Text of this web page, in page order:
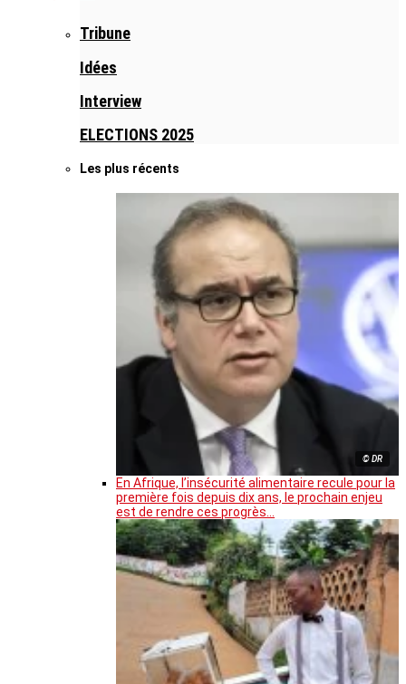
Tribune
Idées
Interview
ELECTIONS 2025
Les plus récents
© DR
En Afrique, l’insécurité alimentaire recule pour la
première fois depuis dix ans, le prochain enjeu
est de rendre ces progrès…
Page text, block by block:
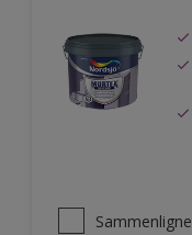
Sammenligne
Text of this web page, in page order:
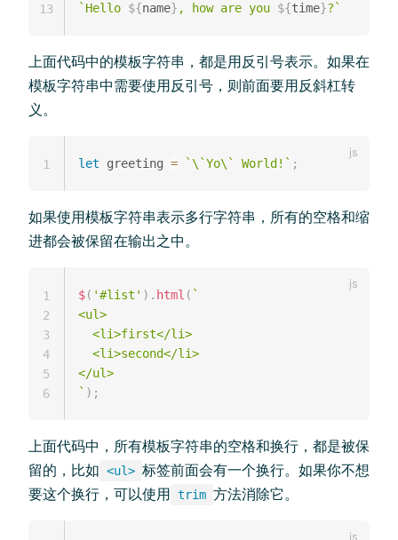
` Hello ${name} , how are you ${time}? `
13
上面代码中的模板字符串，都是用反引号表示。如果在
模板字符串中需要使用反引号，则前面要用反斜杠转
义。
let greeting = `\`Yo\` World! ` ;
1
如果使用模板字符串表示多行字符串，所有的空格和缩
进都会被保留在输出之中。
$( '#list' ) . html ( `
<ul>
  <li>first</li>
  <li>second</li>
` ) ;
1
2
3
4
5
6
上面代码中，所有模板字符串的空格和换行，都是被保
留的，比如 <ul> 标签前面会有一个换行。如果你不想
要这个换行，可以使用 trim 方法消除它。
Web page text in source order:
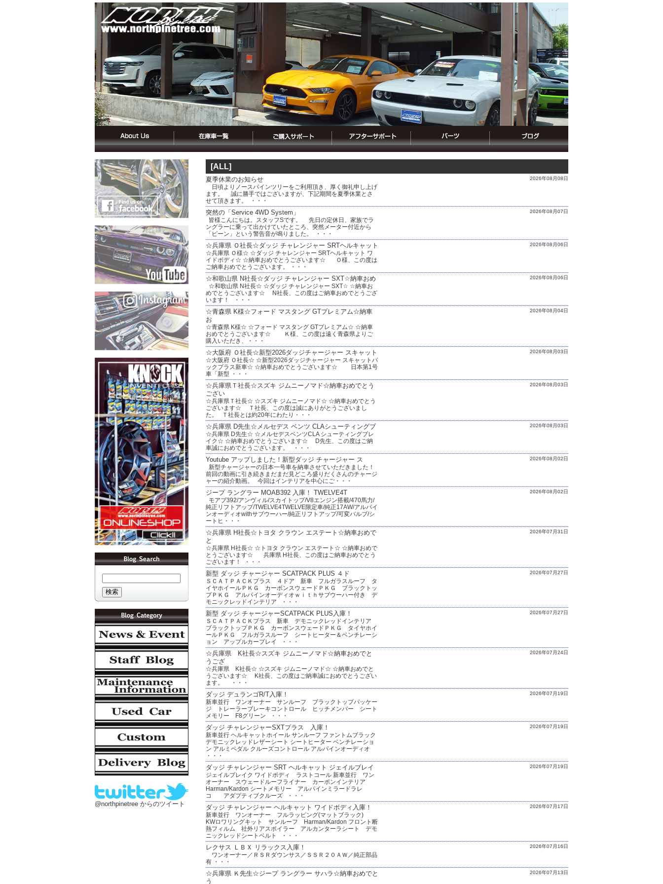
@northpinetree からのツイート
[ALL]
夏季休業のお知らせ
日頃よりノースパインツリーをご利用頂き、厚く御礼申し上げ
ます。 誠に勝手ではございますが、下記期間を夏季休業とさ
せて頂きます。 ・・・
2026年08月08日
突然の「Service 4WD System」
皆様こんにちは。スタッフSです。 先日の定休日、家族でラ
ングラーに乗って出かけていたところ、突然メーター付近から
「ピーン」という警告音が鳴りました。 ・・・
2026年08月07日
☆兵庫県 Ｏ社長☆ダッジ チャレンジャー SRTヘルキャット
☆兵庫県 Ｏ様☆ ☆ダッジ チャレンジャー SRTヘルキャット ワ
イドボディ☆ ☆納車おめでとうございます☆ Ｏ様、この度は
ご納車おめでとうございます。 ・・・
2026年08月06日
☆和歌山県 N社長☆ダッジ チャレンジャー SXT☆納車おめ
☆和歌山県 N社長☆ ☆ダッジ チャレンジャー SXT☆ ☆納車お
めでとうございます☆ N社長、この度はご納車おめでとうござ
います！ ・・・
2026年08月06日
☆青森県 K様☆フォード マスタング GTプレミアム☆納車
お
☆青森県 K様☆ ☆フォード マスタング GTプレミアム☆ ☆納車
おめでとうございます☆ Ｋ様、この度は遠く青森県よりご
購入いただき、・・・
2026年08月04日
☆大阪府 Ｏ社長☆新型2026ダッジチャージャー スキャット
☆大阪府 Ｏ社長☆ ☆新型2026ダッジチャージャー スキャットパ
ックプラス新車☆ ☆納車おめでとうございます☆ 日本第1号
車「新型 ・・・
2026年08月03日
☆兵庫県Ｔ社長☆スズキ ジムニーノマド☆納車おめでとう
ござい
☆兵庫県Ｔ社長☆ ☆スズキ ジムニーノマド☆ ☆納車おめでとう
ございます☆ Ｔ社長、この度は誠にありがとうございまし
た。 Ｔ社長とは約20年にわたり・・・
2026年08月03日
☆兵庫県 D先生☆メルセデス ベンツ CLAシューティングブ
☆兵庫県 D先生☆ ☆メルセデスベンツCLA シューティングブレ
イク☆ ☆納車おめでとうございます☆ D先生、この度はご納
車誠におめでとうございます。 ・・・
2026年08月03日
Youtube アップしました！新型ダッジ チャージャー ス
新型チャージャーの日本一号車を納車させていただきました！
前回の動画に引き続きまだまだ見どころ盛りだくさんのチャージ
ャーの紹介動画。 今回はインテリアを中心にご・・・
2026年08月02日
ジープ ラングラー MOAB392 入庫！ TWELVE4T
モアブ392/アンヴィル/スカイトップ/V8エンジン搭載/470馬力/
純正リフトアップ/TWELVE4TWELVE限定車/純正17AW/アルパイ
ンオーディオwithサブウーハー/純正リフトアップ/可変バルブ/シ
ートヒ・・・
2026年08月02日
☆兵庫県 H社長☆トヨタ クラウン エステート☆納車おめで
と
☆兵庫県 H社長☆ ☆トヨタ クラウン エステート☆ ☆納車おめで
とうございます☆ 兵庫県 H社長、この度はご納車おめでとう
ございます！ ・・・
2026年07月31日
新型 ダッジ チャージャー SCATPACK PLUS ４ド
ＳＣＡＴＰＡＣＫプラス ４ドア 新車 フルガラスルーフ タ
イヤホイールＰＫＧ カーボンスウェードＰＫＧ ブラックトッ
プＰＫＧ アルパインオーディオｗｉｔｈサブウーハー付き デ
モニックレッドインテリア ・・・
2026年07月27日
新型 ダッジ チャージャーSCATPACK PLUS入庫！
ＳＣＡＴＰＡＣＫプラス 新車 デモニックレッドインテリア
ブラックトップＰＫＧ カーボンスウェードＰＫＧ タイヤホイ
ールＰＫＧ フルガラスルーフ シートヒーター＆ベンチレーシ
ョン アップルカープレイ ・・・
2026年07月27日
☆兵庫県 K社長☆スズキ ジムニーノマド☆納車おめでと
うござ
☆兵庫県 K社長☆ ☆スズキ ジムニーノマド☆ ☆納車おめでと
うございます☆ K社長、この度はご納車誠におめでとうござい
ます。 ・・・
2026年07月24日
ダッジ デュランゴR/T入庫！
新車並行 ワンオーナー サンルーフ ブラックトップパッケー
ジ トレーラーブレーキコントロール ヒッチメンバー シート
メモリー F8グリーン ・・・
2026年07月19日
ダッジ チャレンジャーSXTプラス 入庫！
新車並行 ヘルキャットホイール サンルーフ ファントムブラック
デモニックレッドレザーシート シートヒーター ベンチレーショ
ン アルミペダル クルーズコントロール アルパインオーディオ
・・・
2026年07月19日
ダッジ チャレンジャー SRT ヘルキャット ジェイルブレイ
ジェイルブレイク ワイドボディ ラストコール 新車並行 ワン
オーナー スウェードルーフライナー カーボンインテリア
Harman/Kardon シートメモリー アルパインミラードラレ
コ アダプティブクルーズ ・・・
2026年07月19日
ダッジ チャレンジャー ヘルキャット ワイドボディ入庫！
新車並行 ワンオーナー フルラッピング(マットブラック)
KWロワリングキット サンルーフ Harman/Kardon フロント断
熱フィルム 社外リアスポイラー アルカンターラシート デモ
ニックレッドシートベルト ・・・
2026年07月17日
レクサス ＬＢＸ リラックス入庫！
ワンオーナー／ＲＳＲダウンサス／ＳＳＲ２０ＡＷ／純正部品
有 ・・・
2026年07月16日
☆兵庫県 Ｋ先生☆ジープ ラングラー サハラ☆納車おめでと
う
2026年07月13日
-.-.-
* What you should do
Restate word for word the lines running from the line that holds "新車並行 ワンオーナー フルラッピング(マットブラック)" to the final line of the entries.

* Reply
新車並行 ワンオーナー フルラッピング(マットブラック)
KWロワリングキット サンルーフ Harman/Kardon フロント断
熱フィルム 社外リアスポイラー アルカンターラシート デモ
ニックレッドシートベルト ・・・
2026年07月17日
レクサス ＬＢＸ リラックス入庫！
ワンオーナー／ＲＳＲダウンサス／ＳＳＲ２０ＡＷ／純正部品
有 ・・・
2026年07月16日
☆兵庫県 Ｋ先生☆ジープ ラングラー サハラ☆納車おめでと
う
2026年07月13日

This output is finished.